Since the outermost circles (5 × 5 squares) of the visual identification are all black, it is determined whether the detected quadrangle in step (4) is completely black. First, a quadrangle is projected and transformed (on the formula net) into a small picture with 100x100 pixels (this small picture is the picture of the visual identification), and then the pixel occupied by each black small square in the outermost circle of the visual identification is 20x 20. Each tile is individually determined to be black (if more than half of the pixels of the tile are black, we consider the tile to be black). The complete black of the quadrilateral frame can be indicated only if all the small squares are black.

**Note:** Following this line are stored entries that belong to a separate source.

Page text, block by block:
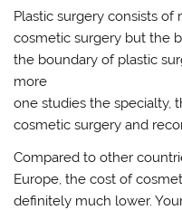
Plastic surgery consists
cosmetic surgery but the
the boundary of plastic
more
one studies the specialty,
cosmetic surgery and
Compared to other
Europe, the cost of
definitely much lower.
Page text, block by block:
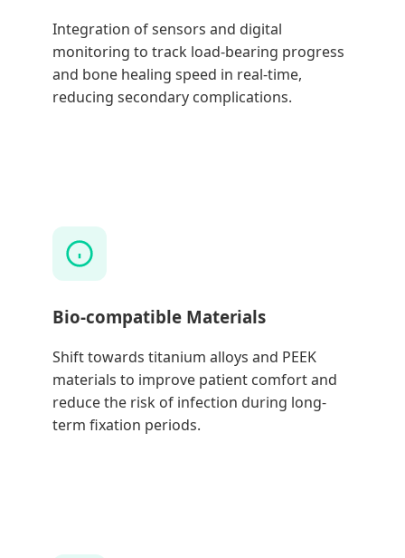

(6) It is detected whether the candidate icon is an existing icon ID.
And (5) if the detection in the step (5) is successful, the icon is a target icon, the icon inside the quadrangle is to be decoded, and the coding region of the designed icon is a small square grid with 3x3 alternating black and white. Black squares represent 0 and white squares represent 1. Then these 0 and 1 codes (which are the codes of the visual identification affixed to the ceiling) are stored in the program in advance. We then decide which, if any, code we detect inside the quadrilateral that does not have a visual identification on the ceiling, and record its ID.

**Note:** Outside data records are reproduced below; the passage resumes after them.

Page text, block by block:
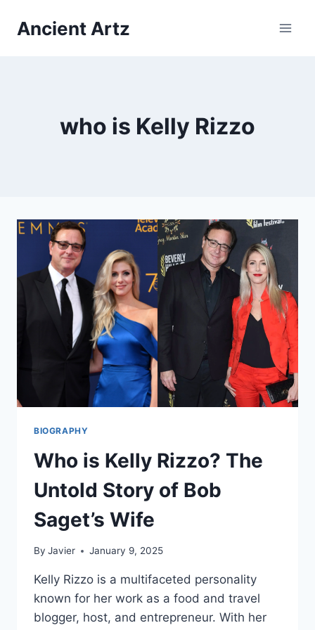
Ancient Artz
who is Kelly Rizzo
BIOGRAPHY
Who is Kelly Rizzo? The
Untold Story of Bob
Saget’s Wife
By Javier January 9, 2025
Kelly Rizzo is a multifaceted personality
known for her work as a food and travel
blogger, host, and entrepreneur. With her

(7) And if the detection is successful, recording pixel coordinates of four vertexes of the icon.
Once the visual marker is detected, the four vertices of the outermost circle of visual markers (the four vertices of the full black quadrilateral outline) in the image are recorded.
(8) And sub-pixel purification of the coordinate positions of the four vertex images.

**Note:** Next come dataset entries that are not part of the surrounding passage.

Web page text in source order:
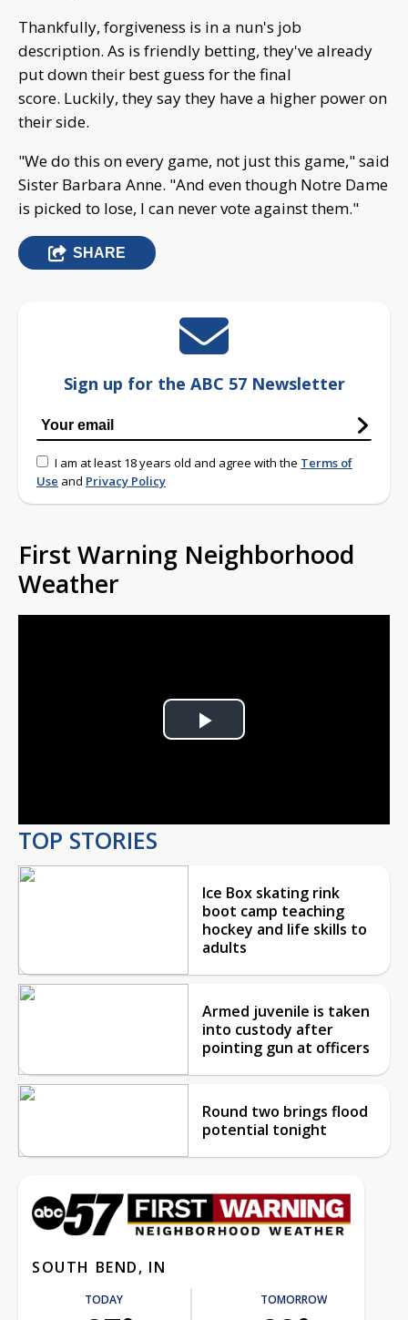
Thankfully, forgiveness is in a nun's job
description. As is friendly betting, they've already
put down their best guess for the final
score. Luckily, they say they have a higher power on
their side.
"We do this on every game, not just this game," said
Sister Barbara Anne. "And even though Notre Dame
is picked to lose, I can never vote against them."
SHARE
Sign up for the ABC 57 Newsletter
I am at least 18 years old and agree with the Terms of
Use and Privacy Policy
First Warning Neighborhood
Weather
Play
TOP STORIES
Ice Box skating rink
boot camp teaching
hockey and life skills to
adults
Armed juvenile is taken
into custody after
pointing gun at officers
Round two brings flood
potential tonight
SOUTH BEND, IN
TODAY TOMORROW

Since the error of one pixel is too large, we optimize the coordinates of these four vertices to be sub-pixilated (i.e., floating point type coordinates).
(9) The pose of the icon with respect to the photographing module is calculated by P4P.
With the visual marker as a world coordinate system, coordinates of four vertexes of the outermost circle (all black outline) of the visual marker in the world can be obtained by artificial measurement. Four coordinate points are also detected within the image. The pose of the visual icon relative to the camera can be obtained through a projection equation. The projection relationship is shown in equation 1. Each point can form two equations, and as long as there are 8 equations, the variables R and t can be solved.
(10) The coordinate system is transferred to the icon by coordinate conversion and then to the first frame of the IMU.
Since the calculated position is in the camera coordinate system (pose of the visual icon in the moving camera coordinate system), we turn this pose first into the image coordinate system (pose of the moving camera in the stationary icon coordinate system) and into the first frame coordinate system of the camera (pose of the moving camera in the first frame coordinate system of the camera).
And S3, calculating the real-time position information of the indoor navigation device according to the icon information.
Specifically, the global positioning adopts an Inertial navigation technology, adopts an Inertial Measurement Unit (IMU) pre-integration model algorithm, and estimates the state of the indoor navigation device according to data of an accelerometer, a gyroscope and a magnetometer sensor, because the IMU integrates for a long time, an accumulated error occurs. Therefore, after the IMU is integrated for a period of time, the accumulated error of IMU pre-integration is eliminated by using the shooting module.
Extrinsic parameter calibration, the pose estimation problem, estimates the 3D pose of an object from a set of 2D point mappings. The information required to recover the pose from the three corresponding points is minimal, referred to as the "three-point perspective problem" P3P. Similarly, the method extends to N points and is called 'PnP'. Vision-based pose estimation is classified into monocular vision and monocular vision according to the number of cameras used. And can be further classified into model-based attitude estimation and learning-based attitude estimation according to algorithms.
More specifically, a calculation model adopted for calculating the real-time position information of the indoor navigation device according to the icon information is an IMU pre-integration model; equation 2 of the IMU pre-integration model is:
wherein,is a rotation matrix of an indoor navigation unit (IMU),is the speed of the indoor navigation unit (IMU),is location information of an indoor navigation device (IMU). Specifically, an IMU pre-integration model is started between two input frames of images to calculate pose information of the indoor navigation device, positioning information between two frames of images is output, and due to the fact that accumulated errors exist in IMU pre-integration, accurate position information is solved through visual projection to eliminate the accumulated errors of the IMU pre-integration model, and accurate positioning of the indoor navigation device is achieved. Specifically, an IMU pre-integration model is adopted, the reference coordinate of the IMU is set to be B, the reference coordinate of the camera is set to be C, aBFor indoor navigationAcceleration, omega, measured by a stationary accelerometerBAngular velocity measured for a gyroscope of an indoor navigation device; omegaBAnd aBThe calculation formula 3 is:
wherein, baIs an acceleration aBMeasuring the acceleration deviation; bgIs an angular velocity omegaBMeasuring the angular velocity deviation experienced ηaIs an acceleration aBMeasuring the noise experienced ηgIs an angular velocity omegaBThe noise experienced is measured.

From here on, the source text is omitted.